What is needed:
When the line with "tomatoes, and garlic." appears below, start repeating lines exactly, and keep going through the line with "Bring the soup"; add nothing outside that span.

Records from a data source:
######
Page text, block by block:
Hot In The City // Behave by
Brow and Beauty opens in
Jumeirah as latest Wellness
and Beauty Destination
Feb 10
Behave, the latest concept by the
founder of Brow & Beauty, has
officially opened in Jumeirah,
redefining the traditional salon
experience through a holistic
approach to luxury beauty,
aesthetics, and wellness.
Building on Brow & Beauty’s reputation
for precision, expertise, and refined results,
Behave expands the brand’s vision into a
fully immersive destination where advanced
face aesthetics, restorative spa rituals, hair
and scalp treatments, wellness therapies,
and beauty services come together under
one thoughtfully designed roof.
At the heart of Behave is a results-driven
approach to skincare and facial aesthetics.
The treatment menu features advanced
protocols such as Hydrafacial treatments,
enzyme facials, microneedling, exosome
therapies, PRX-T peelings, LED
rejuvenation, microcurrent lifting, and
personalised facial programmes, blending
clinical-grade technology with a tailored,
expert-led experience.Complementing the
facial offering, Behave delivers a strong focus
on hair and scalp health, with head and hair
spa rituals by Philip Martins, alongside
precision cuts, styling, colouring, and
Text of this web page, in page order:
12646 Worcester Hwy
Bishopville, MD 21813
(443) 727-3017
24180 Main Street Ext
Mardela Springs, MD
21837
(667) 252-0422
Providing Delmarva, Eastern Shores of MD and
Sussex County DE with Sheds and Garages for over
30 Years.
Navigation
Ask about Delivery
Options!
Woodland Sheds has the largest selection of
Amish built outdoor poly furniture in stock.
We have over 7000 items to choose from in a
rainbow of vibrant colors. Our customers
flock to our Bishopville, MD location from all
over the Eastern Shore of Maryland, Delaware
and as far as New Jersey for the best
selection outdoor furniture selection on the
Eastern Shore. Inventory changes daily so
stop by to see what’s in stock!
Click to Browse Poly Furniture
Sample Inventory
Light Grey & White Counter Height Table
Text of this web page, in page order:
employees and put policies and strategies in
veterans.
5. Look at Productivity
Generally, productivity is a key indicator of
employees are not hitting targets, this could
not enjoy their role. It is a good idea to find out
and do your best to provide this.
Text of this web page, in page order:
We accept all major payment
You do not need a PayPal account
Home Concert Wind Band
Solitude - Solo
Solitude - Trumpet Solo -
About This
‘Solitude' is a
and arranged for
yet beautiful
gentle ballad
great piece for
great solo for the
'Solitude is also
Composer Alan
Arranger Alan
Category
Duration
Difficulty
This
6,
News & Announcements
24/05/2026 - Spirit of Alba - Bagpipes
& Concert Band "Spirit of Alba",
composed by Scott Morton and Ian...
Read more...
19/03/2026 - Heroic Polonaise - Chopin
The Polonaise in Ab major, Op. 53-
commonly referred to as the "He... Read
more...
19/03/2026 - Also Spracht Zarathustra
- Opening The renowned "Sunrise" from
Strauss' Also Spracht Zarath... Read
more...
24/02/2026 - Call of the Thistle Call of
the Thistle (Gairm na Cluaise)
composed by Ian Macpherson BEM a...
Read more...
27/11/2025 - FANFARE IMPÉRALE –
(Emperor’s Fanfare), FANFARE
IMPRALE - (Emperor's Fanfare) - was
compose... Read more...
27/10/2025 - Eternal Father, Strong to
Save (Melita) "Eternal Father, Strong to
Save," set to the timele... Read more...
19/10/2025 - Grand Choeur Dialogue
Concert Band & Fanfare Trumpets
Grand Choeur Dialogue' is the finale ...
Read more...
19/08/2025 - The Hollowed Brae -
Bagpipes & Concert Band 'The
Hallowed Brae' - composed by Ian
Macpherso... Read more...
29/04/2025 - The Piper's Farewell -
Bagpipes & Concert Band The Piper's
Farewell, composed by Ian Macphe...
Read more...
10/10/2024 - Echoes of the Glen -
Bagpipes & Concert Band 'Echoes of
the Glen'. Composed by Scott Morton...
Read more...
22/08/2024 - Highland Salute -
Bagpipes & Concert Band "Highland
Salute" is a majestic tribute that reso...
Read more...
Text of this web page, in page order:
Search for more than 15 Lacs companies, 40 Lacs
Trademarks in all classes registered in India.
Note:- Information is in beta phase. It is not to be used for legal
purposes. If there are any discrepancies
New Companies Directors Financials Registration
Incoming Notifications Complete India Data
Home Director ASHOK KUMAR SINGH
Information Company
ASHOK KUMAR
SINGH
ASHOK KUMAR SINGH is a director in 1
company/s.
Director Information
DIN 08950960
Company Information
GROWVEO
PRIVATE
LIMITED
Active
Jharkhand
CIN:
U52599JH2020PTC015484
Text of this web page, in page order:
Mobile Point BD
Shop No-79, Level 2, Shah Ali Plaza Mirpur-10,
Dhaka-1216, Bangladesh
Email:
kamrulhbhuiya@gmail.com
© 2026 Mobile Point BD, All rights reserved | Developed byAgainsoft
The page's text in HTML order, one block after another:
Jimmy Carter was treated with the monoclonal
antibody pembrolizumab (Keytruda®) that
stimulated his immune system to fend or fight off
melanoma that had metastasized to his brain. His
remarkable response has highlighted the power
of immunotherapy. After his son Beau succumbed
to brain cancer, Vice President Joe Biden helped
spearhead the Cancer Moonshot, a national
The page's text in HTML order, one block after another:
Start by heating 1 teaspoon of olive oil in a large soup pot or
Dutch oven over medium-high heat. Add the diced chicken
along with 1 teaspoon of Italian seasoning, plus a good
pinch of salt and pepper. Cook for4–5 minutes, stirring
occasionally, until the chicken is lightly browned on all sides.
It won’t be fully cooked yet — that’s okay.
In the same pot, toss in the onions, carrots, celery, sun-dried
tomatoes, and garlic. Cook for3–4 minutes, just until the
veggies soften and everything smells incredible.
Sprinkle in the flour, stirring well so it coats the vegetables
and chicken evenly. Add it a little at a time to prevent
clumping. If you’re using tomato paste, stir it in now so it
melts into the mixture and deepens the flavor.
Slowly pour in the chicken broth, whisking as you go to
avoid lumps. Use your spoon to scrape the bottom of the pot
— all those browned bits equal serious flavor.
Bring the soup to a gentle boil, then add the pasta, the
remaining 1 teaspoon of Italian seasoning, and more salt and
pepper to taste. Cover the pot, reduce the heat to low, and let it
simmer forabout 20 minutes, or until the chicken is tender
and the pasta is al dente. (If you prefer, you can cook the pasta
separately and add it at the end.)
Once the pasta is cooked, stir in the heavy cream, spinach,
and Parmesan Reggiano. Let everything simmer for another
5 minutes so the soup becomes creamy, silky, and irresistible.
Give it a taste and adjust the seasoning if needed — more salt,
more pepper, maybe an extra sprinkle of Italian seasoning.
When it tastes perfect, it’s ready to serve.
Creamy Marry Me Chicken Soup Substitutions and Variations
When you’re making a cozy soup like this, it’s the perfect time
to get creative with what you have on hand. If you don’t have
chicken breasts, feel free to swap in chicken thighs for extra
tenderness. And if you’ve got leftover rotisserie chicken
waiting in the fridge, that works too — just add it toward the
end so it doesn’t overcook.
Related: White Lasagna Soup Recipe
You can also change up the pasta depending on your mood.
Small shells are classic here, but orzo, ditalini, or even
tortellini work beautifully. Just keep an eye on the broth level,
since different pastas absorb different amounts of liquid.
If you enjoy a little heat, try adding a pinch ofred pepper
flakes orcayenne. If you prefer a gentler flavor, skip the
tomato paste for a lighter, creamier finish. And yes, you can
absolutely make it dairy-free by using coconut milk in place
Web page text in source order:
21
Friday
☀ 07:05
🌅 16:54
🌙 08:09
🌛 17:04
######
Expected answer:
tomatoes, and garlic. Cook for3–4 minutes, just until the
veggies soften and everything smells incredible.
Sprinkle in the flour, stirring well so it coats the vegetables
and chicken evenly. Add it a little at a time to prevent
clumping. If you’re using tomato paste, stir it in now so it
melts into the mixture and deepens the flavor.
Slowly pour in the chicken broth, whisking as you go to
avoid lumps. Use your spoon to scrape the bottom of the pot
— all those browned bits equal serious flavor.
Bring the soup to a gentle boil, then add the pasta, the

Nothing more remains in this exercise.